● **WHAT YOU SHOULD DO**
Return exactly the lines below, starting with the one that has "Semi-integrated dishwashers are" and going on through the one that has "the help of".

[Stored dataset items]

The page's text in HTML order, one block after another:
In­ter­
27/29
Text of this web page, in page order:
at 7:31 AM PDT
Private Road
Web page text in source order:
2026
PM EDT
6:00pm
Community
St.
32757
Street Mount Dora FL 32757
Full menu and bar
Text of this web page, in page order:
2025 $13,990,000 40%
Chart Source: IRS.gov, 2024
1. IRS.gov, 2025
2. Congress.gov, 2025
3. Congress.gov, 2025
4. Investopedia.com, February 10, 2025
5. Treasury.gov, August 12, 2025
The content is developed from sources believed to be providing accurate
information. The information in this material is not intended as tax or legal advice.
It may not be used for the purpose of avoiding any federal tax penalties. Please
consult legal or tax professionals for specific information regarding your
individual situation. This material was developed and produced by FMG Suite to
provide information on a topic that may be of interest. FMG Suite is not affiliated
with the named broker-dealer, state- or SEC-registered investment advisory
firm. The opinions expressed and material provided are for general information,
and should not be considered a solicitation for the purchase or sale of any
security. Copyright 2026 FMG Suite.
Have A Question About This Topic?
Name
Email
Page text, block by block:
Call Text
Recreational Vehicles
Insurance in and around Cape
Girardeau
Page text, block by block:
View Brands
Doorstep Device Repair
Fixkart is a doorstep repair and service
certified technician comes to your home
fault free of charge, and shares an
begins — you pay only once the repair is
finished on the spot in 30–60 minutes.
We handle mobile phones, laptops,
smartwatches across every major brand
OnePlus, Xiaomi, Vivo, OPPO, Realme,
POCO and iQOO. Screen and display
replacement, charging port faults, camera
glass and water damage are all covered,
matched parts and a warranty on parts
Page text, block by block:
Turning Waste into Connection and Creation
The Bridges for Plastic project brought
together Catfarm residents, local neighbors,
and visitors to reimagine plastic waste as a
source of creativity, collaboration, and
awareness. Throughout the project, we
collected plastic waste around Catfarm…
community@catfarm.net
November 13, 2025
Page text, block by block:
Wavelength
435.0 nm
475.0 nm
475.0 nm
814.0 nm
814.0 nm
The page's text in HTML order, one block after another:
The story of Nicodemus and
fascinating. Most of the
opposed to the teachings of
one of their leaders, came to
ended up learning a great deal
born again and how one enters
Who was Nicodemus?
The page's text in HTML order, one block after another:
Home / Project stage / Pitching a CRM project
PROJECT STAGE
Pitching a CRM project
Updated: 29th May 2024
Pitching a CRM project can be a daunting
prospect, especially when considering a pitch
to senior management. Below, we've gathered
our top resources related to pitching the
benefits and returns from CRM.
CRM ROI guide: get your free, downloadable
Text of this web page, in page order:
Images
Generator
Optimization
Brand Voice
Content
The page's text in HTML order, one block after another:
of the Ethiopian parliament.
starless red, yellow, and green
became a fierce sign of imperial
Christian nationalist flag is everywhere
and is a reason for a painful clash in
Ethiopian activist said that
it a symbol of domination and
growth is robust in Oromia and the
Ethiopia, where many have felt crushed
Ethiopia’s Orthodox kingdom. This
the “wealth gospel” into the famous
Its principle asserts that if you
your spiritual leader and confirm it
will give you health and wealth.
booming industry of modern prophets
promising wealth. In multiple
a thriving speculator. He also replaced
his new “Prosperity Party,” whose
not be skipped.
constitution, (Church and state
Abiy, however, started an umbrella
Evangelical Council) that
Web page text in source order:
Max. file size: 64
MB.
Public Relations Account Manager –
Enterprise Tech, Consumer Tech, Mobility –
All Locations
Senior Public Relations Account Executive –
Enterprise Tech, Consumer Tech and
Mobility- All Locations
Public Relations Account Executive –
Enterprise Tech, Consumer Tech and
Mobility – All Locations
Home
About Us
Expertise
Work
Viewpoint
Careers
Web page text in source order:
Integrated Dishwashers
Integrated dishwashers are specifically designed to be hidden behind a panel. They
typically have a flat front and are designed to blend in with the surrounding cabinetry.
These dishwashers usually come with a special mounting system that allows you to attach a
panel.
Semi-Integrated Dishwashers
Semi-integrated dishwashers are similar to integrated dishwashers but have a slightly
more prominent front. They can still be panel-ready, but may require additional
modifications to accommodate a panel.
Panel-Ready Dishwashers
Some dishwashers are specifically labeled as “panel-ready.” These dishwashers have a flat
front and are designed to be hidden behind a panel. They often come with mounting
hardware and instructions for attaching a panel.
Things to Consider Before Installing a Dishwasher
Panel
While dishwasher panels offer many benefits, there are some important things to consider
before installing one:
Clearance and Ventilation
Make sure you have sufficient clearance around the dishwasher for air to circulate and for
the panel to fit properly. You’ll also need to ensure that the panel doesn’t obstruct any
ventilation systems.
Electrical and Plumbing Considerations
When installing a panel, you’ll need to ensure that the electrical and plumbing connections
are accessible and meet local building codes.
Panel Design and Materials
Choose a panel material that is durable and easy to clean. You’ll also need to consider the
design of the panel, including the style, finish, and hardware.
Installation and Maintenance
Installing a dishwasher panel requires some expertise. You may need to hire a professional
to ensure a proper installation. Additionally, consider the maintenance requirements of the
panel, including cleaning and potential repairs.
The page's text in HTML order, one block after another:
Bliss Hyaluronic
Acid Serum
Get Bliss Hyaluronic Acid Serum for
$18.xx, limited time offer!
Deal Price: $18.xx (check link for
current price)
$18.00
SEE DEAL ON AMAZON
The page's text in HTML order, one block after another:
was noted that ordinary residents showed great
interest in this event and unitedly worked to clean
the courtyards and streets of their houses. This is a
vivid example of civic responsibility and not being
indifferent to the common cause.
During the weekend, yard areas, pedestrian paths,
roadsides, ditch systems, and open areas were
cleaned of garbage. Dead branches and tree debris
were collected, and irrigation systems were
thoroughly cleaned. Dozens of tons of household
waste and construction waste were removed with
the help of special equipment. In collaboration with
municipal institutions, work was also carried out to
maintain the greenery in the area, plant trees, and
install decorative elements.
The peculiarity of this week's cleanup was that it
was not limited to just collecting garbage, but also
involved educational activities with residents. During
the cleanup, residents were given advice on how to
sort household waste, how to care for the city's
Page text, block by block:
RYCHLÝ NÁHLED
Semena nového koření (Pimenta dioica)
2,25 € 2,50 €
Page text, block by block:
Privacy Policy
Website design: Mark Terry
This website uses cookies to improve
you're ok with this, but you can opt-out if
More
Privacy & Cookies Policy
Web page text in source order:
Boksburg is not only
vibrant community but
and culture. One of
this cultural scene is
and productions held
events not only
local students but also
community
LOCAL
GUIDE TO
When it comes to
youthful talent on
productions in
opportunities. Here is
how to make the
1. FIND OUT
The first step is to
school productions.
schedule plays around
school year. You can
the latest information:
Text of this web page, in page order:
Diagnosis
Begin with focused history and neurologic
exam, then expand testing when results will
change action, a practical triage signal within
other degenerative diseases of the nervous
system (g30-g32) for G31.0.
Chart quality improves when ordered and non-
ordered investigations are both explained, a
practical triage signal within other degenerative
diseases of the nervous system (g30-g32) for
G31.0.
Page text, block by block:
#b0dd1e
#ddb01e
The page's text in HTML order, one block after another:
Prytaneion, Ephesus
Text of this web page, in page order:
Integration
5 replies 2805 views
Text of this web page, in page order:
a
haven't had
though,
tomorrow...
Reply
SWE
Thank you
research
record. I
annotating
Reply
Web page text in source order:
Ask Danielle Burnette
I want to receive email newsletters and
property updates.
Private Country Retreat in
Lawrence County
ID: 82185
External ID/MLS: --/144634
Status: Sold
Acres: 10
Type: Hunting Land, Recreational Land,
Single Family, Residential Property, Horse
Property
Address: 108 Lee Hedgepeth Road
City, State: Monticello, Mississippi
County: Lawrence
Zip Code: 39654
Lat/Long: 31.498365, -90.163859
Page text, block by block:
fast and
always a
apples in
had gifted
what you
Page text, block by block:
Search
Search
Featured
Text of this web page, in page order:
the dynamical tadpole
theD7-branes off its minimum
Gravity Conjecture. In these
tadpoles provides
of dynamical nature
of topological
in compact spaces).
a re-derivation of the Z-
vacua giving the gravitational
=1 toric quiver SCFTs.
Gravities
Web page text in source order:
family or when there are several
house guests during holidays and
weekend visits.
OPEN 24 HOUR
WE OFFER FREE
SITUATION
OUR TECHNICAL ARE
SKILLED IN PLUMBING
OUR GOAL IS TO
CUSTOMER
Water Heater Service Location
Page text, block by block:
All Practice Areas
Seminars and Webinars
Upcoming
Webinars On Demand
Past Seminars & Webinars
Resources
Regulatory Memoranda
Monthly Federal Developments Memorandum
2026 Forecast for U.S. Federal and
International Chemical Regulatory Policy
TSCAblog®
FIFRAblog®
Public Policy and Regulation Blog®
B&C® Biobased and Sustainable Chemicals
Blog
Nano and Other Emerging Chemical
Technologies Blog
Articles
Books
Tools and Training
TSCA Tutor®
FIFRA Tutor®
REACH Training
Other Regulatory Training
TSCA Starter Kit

● **COMPLETED EXERCISE**
Semi-integrated dishwashers are similar to integrated dishwashers but have a slightly
more prominent front. They can still be panel-ready, but may require additional
modifications to accommodate a panel.
Panel-Ready Dishwashers
Some dishwashers are specifically labeled as “panel-ready.” These dishwashers have a flat
front and are designed to be hidden behind a panel. They often come with mounting
hardware and instructions for attaching a panel.
Things to Consider Before Installing a Dishwasher
Panel
While dishwasher panels offer many benefits, there are some important things to consider
before installing one:
Clearance and Ventilation
Make sure you have sufficient clearance around the dishwasher for air to circulate and for
the panel to fit properly. You’ll also need to ensure that the panel doesn’t obstruct any
ventilation systems.
Electrical and Plumbing Considerations
When installing a panel, you’ll need to ensure that the electrical and plumbing connections
are accessible and meet local building codes.
Panel Design and Materials
Choose a panel material that is durable and easy to clean. You’ll also need to consider the
design of the panel, including the style, finish, and hardware.
Installation and Maintenance
Installing a dishwasher panel requires some expertise. You may need to hire a professional
to ensure a proper installation. Additionally, consider the maintenance requirements of the
panel, including cleaning and potential repairs.
The page's text in HTML order, one block after another:
Bliss Hyaluronic
Acid Serum
Get Bliss Hyaluronic Acid Serum for
$18.xx, limited time offer!
Deal Price: $18.xx (check link for
current price)
$18.00
SEE DEAL ON AMAZON
The page's text in HTML order, one block after another:
was noted that ordinary residents showed great
interest in this event and unitedly worked to clean
the courtyards and streets of their houses. This is a
vivid example of civic responsibility and not being
indifferent to the common cause.
During the weekend, yard areas, pedestrian paths,
roadsides, ditch systems, and open areas were
cleaned of garbage. Dead branches and tree debris
were collected, and irrigation systems were
thoroughly cleaned. Dozens of tons of household
waste and construction waste were removed with
the help of special equipment. In collaboration with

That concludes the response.